Records from a dataset
****

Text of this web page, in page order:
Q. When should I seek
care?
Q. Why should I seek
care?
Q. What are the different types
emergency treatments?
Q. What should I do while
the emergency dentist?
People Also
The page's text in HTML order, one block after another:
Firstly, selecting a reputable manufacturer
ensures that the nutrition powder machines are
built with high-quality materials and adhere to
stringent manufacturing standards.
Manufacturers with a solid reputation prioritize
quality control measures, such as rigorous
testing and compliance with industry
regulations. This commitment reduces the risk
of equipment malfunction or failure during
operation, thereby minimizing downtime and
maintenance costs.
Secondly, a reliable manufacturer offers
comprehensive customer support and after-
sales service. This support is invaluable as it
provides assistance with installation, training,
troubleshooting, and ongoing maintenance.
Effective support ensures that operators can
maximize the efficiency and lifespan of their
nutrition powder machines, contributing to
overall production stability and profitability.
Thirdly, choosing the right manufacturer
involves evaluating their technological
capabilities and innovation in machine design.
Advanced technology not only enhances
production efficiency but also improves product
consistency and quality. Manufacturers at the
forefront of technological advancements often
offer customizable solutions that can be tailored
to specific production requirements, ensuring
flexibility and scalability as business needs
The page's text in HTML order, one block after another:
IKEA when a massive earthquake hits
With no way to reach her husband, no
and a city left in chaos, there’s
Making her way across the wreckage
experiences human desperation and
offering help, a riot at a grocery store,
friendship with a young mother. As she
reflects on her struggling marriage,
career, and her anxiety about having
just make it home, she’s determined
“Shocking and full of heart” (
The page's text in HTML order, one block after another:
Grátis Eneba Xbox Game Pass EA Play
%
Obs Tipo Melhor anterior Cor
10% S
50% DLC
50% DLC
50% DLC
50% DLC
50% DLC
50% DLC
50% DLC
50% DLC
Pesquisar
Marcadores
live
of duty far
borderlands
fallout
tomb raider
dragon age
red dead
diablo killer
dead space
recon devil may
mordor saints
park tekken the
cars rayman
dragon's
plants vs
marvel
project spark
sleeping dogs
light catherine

****

• [EXERCISE REQUIREMENTS]
Where the data above reaches the line holding "regulations. This commitment reduces the risk", begin printing, and stop after the line holding "provides assistance with". Each line must be reproduced exactly, with nothing else added.

• [RESPONSE AREA]
regulations. This commitment reduces the risk
of equipment malfunction or failure during
operation, thereby minimizing downtime and
maintenance costs.
Secondly, a reliable manufacturer offers
comprehensive customer support and after-
sales service. This support is invaluable as it
provides assistance with installation, training,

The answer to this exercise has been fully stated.